1 1/2 cups heavy cream
1 1/2 cups whole milk
1 vanilla bean pod, approx 6 inches long
2/3 cup sugar
2 whole eggs
3 egg yolks

Combine the cream and milk in a heavy saucepan and set over medium-low heat. Split the vanilla pod lengthwise. Using the back of a knife-blade, scrape out the beans. Add the beans and the split pod to the saucepan. Bring to just below a boil, stirring frequently, then lower the heat to maintain a very low simmer for 30 minutes, stirring frequently.

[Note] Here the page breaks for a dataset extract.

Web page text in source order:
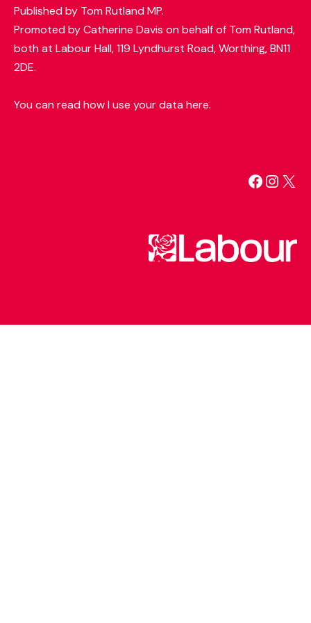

While the milk mixture is simmering, combine the eggs, yolks, and sugar in a mixing bowl. Using a handheld mixer, beat until light yellow and frothy. When the milk mixture has finished simmering, slowly add about 1 cup to the egg mixture, mixing constantly with the mixer. Once it is fully incorporated, slowly add the egg mixture back to the saucepan, stirring constantly. Simmer on low heat until it begins to thicken. Strain the custard through a fine sieve to remove and curdles. Transfer custard mixture to a bowl, cover with plastic wrap on the surface of the custard, and chill in the refrigerator for at least 2 hours. After it has thoroughly chilled, follow the manufacturer's directions for churning in the ice cream maker. Makes approximately 1.5 quarts.